The Rifles have just been out in Afghanistan. What made their tour successful was training together. The people in the Rifles joined together, commissioned together and went through the battle camps together. They were there together. I was interested to hear the Secretary of State say that the programme would be put back as quickly as possible, but we have troops training all the time to go. Even specialists in the Territorial Army train as formed units, and they go as formed units.

If we send a trooper out-I will give the Minister an example in a second-without knowing that unit or the blokes behind it, we will have problems. I have experience of that from 1990, when my regiment was in Germany, mech training-in other words, in armoured cars. The Gulf war came along, and the 3rd Battalion the Fusiliers was told that it was being deployed, but it did not have the men. We were in Aachen, where we were rung up and asked, "Could you supply a company of troops immediately?" The colonel came and said, "I need roughly 150 men to go to Iraq." We were only on a two-week camp. The blokes put their hands up almost to a man to go with the battalion-and the Minister will remember that that battalion had a friendly fire incident in the Gulf war.

Those men did not shirk; they went out. The reason why the colonel could do that was that the men in that unit knew each other. They could join the battalion because they knew what they would have to do. The company commanders who were there at the time said that they were superb. In fact, Lord Bramall recently quoted an officer who said at the time, "Thank goodness for the Territorial Army." We make the difference when the difference is required.

However, it goes beyond that. When we go to remembrance parades and see the lords lieutenant doing their thing, or when we see events in our constituencies-we all have the same thing-who is augmenting the regulars? It is the Territorials on parade, because we do not have the resources. Not only are the Territorials the public face of the military a lot of the time, because the troops are away doing other things, but they are the face of recruiting. Let us be honest: the reason why we are recruiting at the moment is the recession. That happened in the '90s, too, when recruiting went up. People will join because they cannot get jobs elsewhere, but that will not last.

Mr. Brazier: Will my hon. Friend give way?

Mr. Liddell-Grainger: Of course I will give way to the Parachute Regiment.

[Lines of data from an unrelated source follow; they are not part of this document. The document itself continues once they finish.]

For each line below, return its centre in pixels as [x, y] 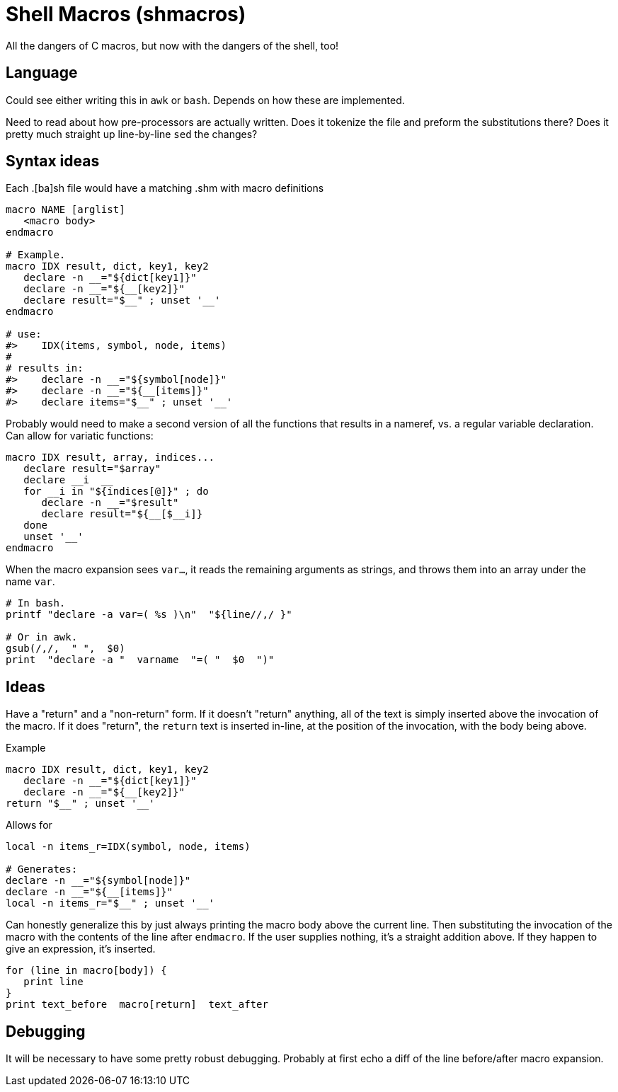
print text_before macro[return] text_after [137, 1005]
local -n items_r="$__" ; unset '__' [110, 903]
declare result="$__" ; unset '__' [122, 300]
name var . [30, 582]
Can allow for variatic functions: [80, 436]
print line [53, 982]
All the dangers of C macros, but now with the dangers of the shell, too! [172, 45]
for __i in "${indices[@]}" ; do [116, 492]

Mr. Brazier: I am listening to my hon. Friend's excellent speech. On a longer-term issue, his vital point about formed units appears, to put it mildly, pretty thin in the Cottam review. Although there is much in the review, about properly resourced individual training and so on, that we as a party welcome, if it is the blueprint for the future, would he join me in urging the Government and those on our Front Bench to look hard at getting the idea of formed units more firmly written into the Cottam review?